Figure 1 is a front view showing an example of the annealing process in the thin film manufacturing method according to an embodiment of the present invention; Figure 2 is a front view showing another example of the annealing process in the thin film manufacturing method of the present invention; FIG. 3 is a front view showing a conventional example of an annealing process. 1... Rotating box 2... Rolling out rono k 3...
Polymer substrate on which a thin film is formed, 4... Guide roller, 5... Temperature raising roller, 6... Winding port-)L
,, 7...Nozzle, 8...Heat-setting

Claims (4)

[Claims] (1) Production of a thin film by forming a thin film layer directly or via an underlayer on a polymer substrate, and then running the polymer substrate along a heating roller in the atmosphere or an atmosphere containing an equivalent or higher amount of oxygen. The method is characterized in that the tensions on the entry and exit sides of the temperature-raising roller are different, and when the polymer substrate is along the temperature-raising roller, a gas flow is blown from the outside of the circumferential surface of the temperature-raising roller. Method for manufacturing thin films. (2) The method for producing a thin film according to claim 1, wherein the gas flow comprises heated gas. (3) The circumferential surface temperature of the temperature-raising roller is in the range of 150°C to 400°C, and the difference between the gas flow temperature near the circumferential surface of the temperature-raising roller and the room temperature is the same as the temperature of the temperature-raising roller and the room temperature. Claim 2 characterized in that the difference is substantially 1/2 or more.

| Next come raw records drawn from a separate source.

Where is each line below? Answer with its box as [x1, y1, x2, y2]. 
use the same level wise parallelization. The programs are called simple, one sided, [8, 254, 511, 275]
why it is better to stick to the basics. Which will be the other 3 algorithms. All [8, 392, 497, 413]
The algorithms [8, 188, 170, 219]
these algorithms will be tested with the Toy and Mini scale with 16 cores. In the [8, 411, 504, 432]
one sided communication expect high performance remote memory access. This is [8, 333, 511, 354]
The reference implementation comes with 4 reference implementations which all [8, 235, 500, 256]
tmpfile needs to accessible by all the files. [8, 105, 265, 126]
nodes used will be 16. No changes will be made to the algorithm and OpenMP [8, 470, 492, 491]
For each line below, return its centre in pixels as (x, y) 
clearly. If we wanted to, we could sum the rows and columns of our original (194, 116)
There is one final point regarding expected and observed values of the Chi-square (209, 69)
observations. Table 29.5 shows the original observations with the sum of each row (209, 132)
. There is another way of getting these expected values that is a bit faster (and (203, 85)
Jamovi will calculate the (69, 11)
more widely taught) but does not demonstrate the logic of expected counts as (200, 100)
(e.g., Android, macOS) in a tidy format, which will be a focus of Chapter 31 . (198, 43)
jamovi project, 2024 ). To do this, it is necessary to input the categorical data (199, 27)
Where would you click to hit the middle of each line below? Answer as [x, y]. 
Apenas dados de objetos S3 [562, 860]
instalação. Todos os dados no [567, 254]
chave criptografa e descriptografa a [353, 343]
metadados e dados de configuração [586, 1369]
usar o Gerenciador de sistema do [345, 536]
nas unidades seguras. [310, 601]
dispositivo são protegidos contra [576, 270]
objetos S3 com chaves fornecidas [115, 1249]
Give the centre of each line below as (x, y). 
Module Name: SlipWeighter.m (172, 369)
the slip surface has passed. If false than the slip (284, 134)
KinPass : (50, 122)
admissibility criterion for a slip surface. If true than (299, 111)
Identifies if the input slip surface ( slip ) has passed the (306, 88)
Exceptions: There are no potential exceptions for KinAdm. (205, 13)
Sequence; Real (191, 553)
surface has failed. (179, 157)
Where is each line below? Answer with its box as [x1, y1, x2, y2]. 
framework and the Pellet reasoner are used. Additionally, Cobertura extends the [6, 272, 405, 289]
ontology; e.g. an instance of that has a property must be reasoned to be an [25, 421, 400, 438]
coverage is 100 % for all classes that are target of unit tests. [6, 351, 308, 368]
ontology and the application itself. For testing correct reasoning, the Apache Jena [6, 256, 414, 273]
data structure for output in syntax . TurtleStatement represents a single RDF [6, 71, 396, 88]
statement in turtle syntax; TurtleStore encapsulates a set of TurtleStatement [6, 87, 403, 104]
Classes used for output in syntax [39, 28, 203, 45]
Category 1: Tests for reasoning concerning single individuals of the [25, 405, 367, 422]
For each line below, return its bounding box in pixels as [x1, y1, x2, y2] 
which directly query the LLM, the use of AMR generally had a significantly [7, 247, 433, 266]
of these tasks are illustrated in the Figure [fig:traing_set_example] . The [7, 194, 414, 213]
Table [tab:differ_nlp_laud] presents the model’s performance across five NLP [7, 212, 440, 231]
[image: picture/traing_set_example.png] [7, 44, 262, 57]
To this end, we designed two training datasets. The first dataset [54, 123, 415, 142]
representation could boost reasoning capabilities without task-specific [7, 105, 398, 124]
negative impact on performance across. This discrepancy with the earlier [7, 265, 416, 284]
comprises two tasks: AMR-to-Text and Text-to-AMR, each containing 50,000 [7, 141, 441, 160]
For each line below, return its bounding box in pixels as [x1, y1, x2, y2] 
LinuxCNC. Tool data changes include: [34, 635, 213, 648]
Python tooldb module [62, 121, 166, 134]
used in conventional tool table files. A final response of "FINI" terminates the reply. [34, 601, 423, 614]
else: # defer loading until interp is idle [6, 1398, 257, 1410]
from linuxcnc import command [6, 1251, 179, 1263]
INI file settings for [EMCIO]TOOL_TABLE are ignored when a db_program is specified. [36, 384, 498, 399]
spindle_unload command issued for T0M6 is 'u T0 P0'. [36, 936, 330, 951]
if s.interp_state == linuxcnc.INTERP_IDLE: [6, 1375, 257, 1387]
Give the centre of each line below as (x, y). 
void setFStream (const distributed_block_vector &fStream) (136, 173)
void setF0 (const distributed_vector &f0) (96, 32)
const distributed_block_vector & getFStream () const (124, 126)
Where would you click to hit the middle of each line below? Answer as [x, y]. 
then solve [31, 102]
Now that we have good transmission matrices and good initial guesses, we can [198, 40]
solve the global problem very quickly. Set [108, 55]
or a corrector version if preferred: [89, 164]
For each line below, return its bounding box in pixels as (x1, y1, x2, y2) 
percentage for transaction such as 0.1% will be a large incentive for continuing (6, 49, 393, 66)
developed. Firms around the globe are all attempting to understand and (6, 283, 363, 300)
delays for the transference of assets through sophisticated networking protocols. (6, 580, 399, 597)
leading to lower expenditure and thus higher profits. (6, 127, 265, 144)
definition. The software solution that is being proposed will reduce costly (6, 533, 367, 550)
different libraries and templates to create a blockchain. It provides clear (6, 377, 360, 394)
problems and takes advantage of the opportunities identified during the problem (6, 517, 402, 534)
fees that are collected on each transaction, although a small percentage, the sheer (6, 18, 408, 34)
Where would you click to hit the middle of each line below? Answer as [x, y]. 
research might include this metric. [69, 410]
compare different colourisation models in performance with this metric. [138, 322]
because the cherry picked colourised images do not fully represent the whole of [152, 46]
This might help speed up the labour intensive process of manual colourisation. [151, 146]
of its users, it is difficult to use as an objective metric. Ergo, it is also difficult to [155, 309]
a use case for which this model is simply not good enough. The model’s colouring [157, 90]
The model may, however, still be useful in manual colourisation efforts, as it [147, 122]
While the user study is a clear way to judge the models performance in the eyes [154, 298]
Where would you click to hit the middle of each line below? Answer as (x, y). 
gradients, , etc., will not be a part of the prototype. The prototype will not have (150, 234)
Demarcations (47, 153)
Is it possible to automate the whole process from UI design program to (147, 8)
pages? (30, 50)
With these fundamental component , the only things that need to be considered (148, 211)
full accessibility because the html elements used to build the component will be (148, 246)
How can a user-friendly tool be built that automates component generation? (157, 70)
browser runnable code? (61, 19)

Method of manufacturing the described thin film. (4) Pressure P (kg/cm^2) of pressing the polymer substrate onto the circumferential surface of the temperature raising roller by gas flow, width W (cm) of the polymer substrate, and the temperature increase between the polymer substrate and the temperature increasing roller. The relationship between the contact length L (cm) of the roller and the tensions T_1 (g) and T_2 (g) on the entry and exit sides of the heating roller is 5.
The method for producing a thin film according to claim 1, 2, or 3, wherein PLW≧|T_1−T_2|.